La musique traditionnelle

Une des traditions musicales les plus solidement ancrées dans le sol portoricain (à tout point de vue) est la musique dite jíbara. Les Jíbaros sont les agriculteurs - généralement d'origine hispanique - qui formaient une large majorité de la population portoricaine jusqu'au milieu du XXe siècle. Hormis l’utilisation du cuatro - une cousine de la guitare dotée de cinq paires de cordes -, une des particularités du genre se trouve dans ses textes fondés sur la « décima », un style de poésie octosyllabique qui compte dix vers par strophe et peut aborder de nombreux sujets, y compris la religion ou la politique, parfois avec un ton satirique. La musique jíbara se divise en deux grandes familles devenues des sous-genres : les aguinaldos, des chants de Noël, et les seis. Autrefois populaires, ces derniers ne sont désormais plus visibles que dans les spectacles touristiques. Cela dit, la chorégraphie demeure généralement intacte et voit des couples danser en lignes se faisant face et se croisant à intervalles réguliers tout en claquant des pieds. L'urbanisation a considérablement réduit le nombre d’agriculteurs sur l’île au cours du siècle, effaçant avec leur déclin la musique jíbara.

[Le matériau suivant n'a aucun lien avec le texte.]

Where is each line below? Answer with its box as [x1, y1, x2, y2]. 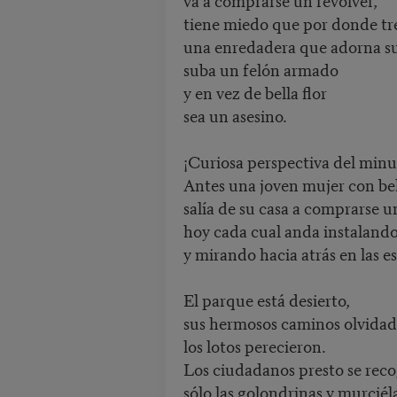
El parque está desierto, [183, 287, 350, 312]
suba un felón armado [183, 57, 339, 82]
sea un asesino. [183, 103, 287, 128]
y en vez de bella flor [183, 80, 327, 105]
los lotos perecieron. [183, 333, 326, 358]
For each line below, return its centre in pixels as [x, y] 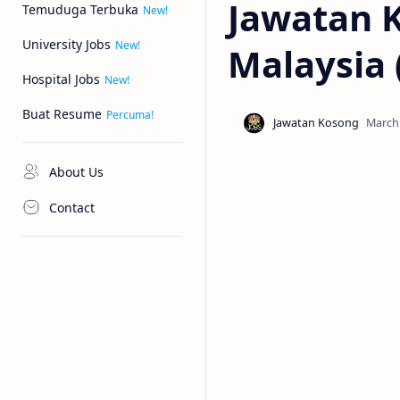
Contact [72, 207]
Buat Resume [62, 114]
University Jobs [67, 44]
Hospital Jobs [61, 79]
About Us [76, 171]
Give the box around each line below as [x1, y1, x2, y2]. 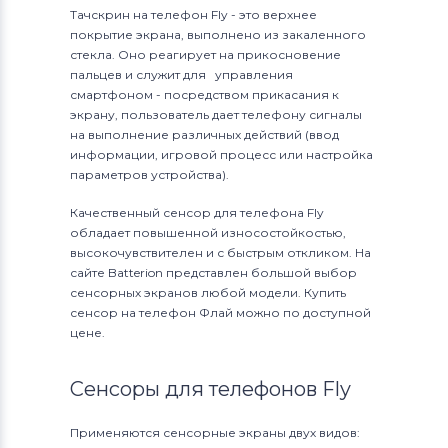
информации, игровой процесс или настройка [70, 147, 373, 162]
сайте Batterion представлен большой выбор [70, 265, 357, 280]
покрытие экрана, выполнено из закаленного [70, 27, 366, 42]
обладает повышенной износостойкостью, [70, 225, 346, 240]
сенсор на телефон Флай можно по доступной [70, 305, 371, 320]
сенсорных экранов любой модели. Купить [70, 285, 346, 300]
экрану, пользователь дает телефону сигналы [70, 107, 362, 122]
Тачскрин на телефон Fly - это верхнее [70, 7, 317, 22]
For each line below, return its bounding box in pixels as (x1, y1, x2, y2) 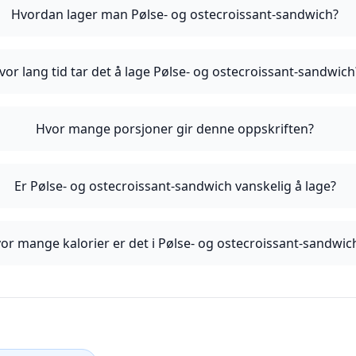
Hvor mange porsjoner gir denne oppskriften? (36, 120, 315, 137)
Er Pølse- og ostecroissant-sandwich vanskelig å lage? (14, 177, 336, 195)
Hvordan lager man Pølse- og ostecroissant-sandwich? (11, 6, 339, 23)
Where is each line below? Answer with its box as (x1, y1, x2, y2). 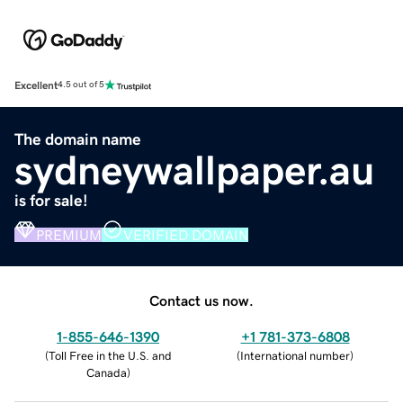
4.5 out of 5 (58, 80, 104, 90)
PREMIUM (36, 227, 102, 242)
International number (240, 349, 350, 362)
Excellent (14, 79, 58, 91)
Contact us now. (149, 292, 254, 308)
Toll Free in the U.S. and (48, 349, 172, 362)
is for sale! (14, 192, 88, 209)
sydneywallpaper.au (14, 148, 374, 191)
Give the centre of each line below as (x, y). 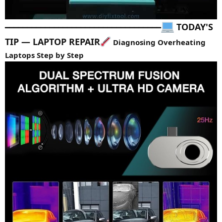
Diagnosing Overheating (158, 42)
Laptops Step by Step (44, 55)
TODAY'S (194, 27)
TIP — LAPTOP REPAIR (53, 42)
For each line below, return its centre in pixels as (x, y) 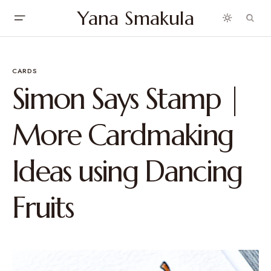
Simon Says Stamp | (126, 99)
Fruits (43, 207)
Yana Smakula (135, 18)
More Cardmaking (123, 135)
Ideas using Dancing (127, 171)
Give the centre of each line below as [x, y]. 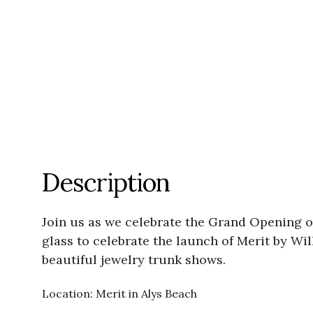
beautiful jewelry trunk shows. [134, 260]
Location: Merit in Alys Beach [119, 294]
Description [106, 183]
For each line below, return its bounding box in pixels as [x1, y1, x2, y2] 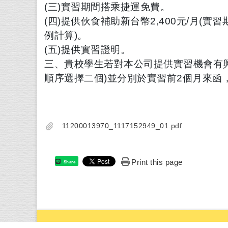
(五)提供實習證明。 [44, 44, 130, 55]
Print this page [131, 158, 183, 167]
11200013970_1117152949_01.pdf [62, 122, 182, 130]
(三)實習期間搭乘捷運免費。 [44, 2, 170, 13]
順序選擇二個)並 [44, 73, 117, 84]
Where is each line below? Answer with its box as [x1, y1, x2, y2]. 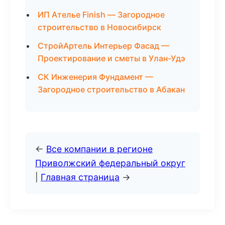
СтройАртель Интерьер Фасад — [38, 41, 169, 51]
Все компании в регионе [46, 144, 153, 154]
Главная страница [41, 172, 120, 182]
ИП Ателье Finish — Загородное [38, 10, 165, 20]
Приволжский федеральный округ [35, 158, 185, 168]
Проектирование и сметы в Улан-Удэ [38, 53, 185, 63]
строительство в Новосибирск [38, 22, 161, 32]
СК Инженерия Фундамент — [38, 72, 153, 82]
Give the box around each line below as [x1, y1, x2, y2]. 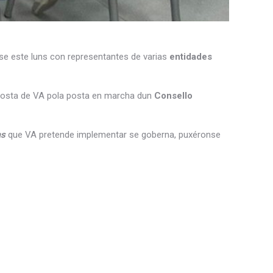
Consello [154, 90, 193, 101]
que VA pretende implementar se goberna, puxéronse [5, 129, 221, 140]
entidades [167, 51, 212, 62]
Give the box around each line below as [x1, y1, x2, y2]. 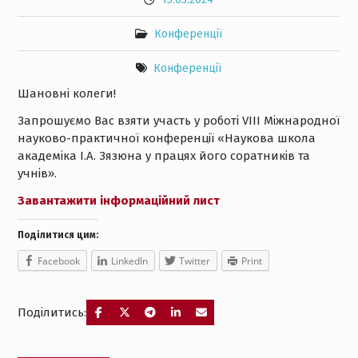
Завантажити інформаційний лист [17, 193, 220, 208]
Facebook [37, 254, 80, 268]
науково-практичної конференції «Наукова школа [17, 131, 316, 145]
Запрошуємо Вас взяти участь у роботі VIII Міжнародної [17, 113, 340, 128]
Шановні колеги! [17, 86, 116, 101]
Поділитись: [17, 304, 86, 320]
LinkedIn [110, 254, 148, 268]
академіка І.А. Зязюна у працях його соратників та [17, 149, 310, 163]
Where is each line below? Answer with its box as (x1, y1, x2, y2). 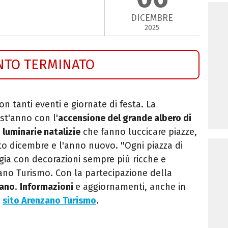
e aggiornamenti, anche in (75, 181, 186, 192)
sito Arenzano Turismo (3, 194, 96, 206)
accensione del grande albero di (58, 112, 191, 124)
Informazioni (20, 181, 75, 192)
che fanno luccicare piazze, (80, 126, 197, 137)
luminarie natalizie (3, 126, 80, 137)
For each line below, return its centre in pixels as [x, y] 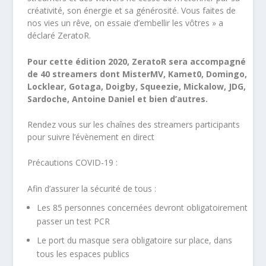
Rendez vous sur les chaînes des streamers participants [134, 124]
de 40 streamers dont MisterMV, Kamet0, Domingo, [137, 74]
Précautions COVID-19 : [73, 163]
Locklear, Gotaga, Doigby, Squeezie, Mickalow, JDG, [137, 86]
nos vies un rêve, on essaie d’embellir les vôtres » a [126, 23]
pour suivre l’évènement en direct [91, 137]
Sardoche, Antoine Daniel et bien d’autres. [120, 99]
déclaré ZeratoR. [59, 36]
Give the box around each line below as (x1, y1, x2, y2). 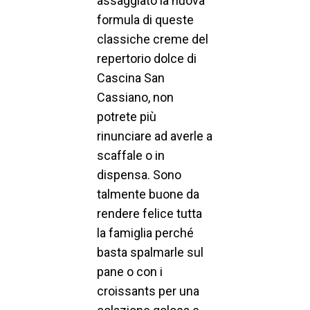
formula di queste (97, 12, 194, 28)
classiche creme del (97, 32, 208, 47)
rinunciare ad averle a (97, 129, 212, 144)
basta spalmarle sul (97, 245, 203, 260)
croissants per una (97, 284, 199, 299)
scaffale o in (97, 148, 165, 163)
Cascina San (97, 71, 165, 86)
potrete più (97, 109, 156, 125)
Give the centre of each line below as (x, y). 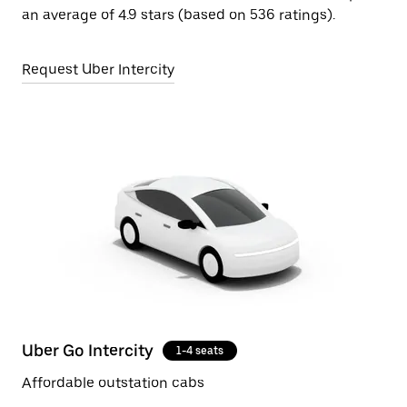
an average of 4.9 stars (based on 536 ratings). (179, 15)
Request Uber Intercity (98, 69)
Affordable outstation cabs (113, 383)
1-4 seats (200, 351)
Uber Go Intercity (88, 350)

L’autre pilier de la musique traditionnelle locale, c’est bien entendu la bomba. On ne peut pas envisager d’aller à Porto Rico sans chercher à goûter à la bomba. Authentiquement portoricain, le genre plonge ses racines dans un passé multiculturel très riche qui remonte à la fin du XVIIe siècle. À l’époque, les esclaves africains, interdits de vénérer leurs dieux, ont fusionné leur culte à celui de saint Jacques. La bomba était alors jouée lors des cérémonies qui lui étaient dédiées et où l'on arborait le masque traditionnel pour effrayer les mauvais esprits.

Aujourd’hui, un morceau de bomba commence généralement par un solo de voix féminine auquel le chœur répond. Un chant d'appel et de réponse qui témoigne d’ailleurs de l’origine africaine du genre. Généralement, une seule personne s’extrait du chœur de chanteurs pour danser devant les percussions, ses mouvements dialoguant avec ces derniers. Dans une bomba traditionnelle, l’improvisation joue un rôle très important, aussi bien au niveau de la danse que du chant.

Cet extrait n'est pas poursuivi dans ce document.